Stored items from a collection.
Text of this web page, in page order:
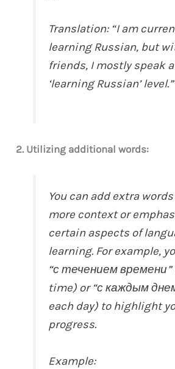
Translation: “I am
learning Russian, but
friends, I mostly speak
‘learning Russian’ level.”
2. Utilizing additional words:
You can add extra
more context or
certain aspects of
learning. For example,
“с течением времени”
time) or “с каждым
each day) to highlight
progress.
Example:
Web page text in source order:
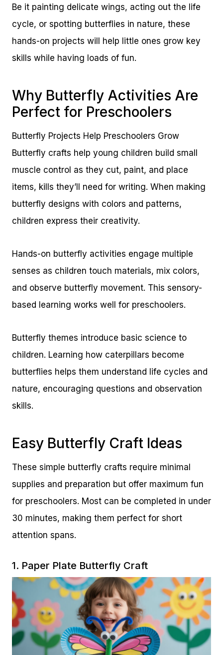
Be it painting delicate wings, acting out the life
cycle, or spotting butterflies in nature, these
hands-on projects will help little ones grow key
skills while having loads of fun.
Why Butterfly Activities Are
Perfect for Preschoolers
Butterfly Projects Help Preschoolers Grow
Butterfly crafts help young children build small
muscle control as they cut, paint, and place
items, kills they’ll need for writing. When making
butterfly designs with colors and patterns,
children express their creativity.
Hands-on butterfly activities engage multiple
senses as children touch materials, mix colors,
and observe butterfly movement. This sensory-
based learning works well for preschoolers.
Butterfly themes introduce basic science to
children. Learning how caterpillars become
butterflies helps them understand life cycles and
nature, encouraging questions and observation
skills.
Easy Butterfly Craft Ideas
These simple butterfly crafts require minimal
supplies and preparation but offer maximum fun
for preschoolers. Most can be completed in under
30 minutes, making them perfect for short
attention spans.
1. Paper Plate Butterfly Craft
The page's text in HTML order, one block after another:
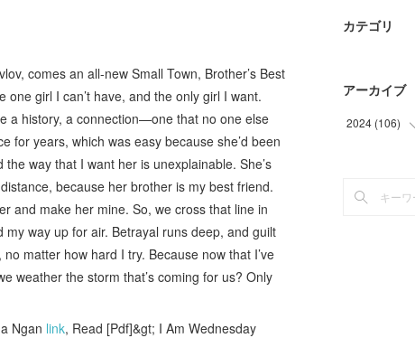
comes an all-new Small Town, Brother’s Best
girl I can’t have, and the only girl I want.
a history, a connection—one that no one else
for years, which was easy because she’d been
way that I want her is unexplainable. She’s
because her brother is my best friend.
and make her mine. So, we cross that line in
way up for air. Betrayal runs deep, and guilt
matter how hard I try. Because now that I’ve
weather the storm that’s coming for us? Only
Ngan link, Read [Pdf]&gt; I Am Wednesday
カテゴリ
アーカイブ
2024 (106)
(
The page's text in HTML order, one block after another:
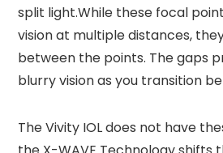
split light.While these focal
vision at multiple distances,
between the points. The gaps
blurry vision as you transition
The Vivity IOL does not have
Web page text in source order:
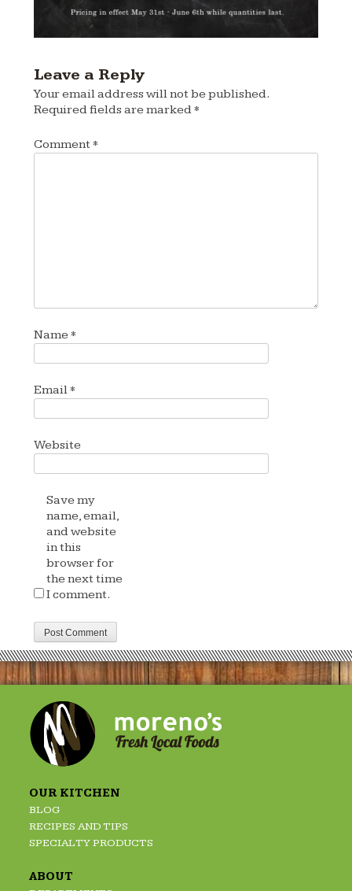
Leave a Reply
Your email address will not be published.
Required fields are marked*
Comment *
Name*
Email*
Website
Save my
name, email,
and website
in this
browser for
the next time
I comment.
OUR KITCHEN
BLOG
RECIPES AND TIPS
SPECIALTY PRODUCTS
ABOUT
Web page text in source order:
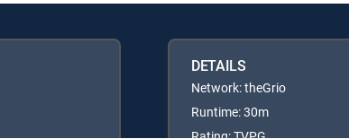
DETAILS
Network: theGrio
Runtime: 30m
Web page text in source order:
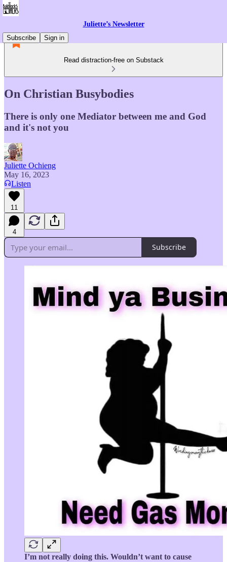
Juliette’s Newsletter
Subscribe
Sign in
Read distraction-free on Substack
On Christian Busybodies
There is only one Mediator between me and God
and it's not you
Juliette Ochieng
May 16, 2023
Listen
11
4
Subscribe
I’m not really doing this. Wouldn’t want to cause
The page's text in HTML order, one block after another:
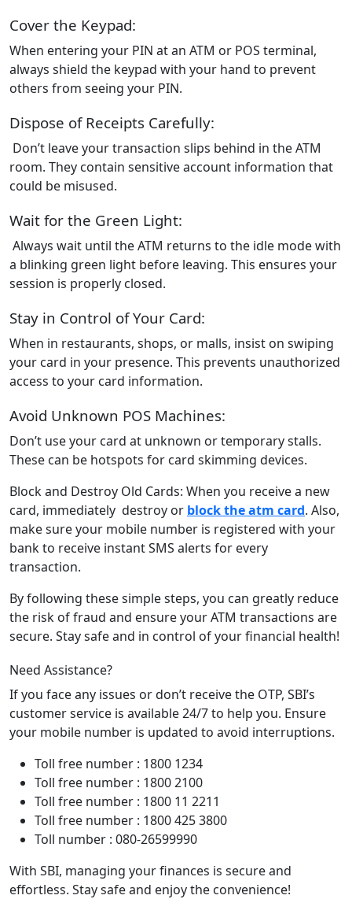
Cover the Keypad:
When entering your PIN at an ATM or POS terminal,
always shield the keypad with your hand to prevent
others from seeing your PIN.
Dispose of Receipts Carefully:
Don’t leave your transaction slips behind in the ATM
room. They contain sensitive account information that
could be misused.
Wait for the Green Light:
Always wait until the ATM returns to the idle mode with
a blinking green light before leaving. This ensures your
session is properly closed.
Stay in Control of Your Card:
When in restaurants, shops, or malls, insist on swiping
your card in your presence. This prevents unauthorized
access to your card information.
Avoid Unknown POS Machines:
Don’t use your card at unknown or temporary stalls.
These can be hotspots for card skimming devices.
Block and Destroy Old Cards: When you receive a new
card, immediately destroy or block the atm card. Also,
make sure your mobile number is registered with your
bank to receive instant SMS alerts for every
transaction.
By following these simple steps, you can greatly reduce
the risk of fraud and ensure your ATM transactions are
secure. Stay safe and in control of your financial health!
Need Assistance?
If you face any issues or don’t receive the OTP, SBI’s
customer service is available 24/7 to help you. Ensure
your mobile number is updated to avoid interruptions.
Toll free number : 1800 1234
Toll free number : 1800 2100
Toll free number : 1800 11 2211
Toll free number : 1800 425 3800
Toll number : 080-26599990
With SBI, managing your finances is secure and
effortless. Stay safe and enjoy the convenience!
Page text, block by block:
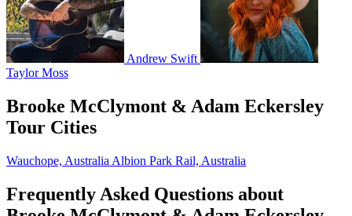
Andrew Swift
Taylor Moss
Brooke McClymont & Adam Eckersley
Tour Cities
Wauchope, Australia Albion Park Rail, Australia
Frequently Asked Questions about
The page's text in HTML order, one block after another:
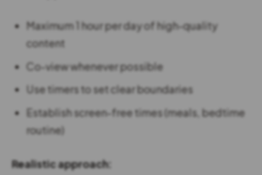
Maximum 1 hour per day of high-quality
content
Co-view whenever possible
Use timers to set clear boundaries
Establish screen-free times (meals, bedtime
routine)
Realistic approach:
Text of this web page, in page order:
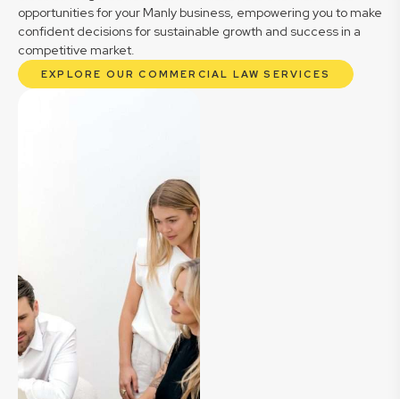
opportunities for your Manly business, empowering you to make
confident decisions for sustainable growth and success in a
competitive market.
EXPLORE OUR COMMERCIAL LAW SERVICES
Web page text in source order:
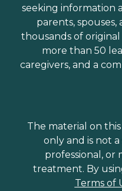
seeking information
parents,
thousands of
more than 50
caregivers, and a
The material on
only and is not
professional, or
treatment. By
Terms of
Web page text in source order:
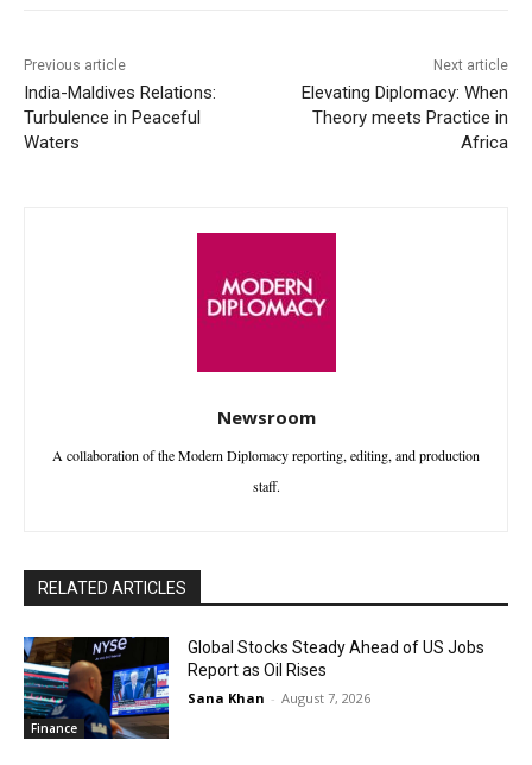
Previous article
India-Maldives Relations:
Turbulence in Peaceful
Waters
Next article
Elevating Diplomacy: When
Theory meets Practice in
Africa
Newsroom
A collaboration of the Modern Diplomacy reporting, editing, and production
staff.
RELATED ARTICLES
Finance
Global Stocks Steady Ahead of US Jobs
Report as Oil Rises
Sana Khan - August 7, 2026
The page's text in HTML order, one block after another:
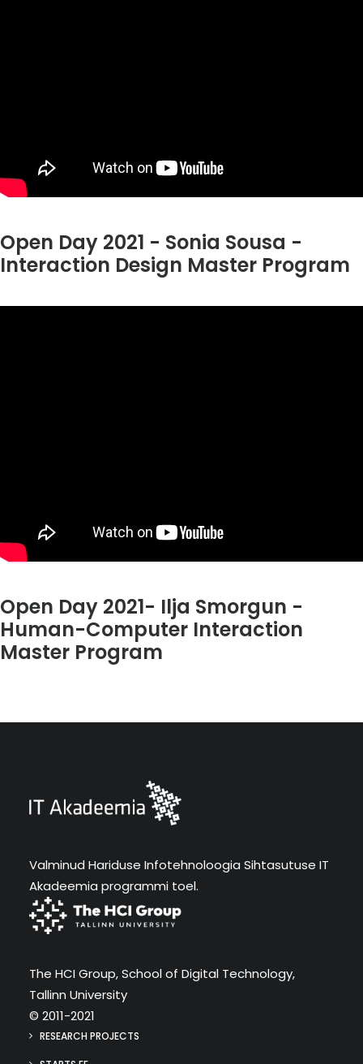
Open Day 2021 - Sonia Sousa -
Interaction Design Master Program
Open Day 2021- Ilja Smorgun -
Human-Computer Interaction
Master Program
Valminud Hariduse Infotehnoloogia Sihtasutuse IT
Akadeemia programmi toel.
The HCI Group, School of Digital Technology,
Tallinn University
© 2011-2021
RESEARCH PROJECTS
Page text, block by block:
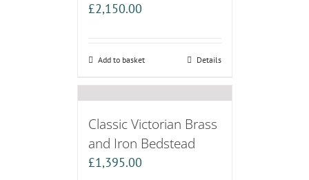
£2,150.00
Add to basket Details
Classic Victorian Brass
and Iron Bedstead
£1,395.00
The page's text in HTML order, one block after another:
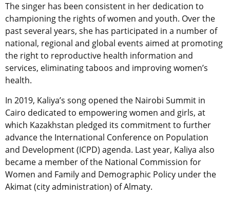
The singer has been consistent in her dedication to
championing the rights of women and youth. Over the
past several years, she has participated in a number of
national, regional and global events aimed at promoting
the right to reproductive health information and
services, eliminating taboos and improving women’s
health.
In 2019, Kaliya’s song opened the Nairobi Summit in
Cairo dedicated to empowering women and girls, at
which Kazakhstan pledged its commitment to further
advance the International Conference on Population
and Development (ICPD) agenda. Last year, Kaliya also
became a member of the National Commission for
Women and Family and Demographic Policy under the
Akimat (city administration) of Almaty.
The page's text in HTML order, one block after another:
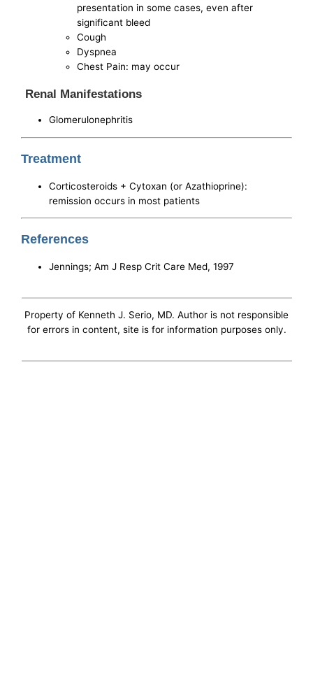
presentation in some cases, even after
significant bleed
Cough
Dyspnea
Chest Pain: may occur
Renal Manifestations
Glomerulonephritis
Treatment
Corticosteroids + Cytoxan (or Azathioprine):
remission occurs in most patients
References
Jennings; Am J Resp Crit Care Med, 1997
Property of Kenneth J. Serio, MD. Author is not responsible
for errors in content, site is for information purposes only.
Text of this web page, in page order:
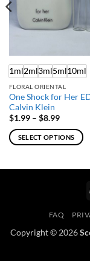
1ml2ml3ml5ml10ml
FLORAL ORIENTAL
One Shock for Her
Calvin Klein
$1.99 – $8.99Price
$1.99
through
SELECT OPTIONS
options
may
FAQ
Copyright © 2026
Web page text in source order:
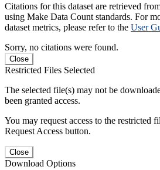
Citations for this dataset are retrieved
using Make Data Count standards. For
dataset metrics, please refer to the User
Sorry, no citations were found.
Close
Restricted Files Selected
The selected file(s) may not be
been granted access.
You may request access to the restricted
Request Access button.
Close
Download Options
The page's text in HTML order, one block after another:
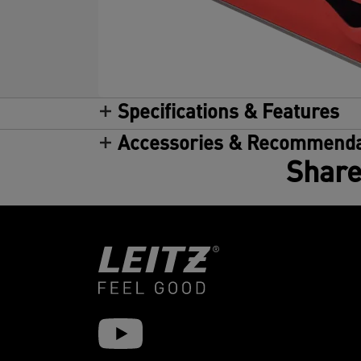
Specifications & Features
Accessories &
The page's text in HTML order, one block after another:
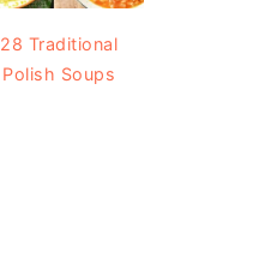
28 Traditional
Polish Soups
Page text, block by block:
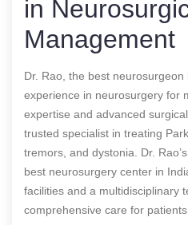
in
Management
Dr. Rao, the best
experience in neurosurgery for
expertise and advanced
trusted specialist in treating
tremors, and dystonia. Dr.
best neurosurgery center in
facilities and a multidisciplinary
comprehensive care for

Directions. Using the records above, filter out every line that lacks the string "skills" and copy the rest.

Reply to the task.
skills while having loads of fun.
skills.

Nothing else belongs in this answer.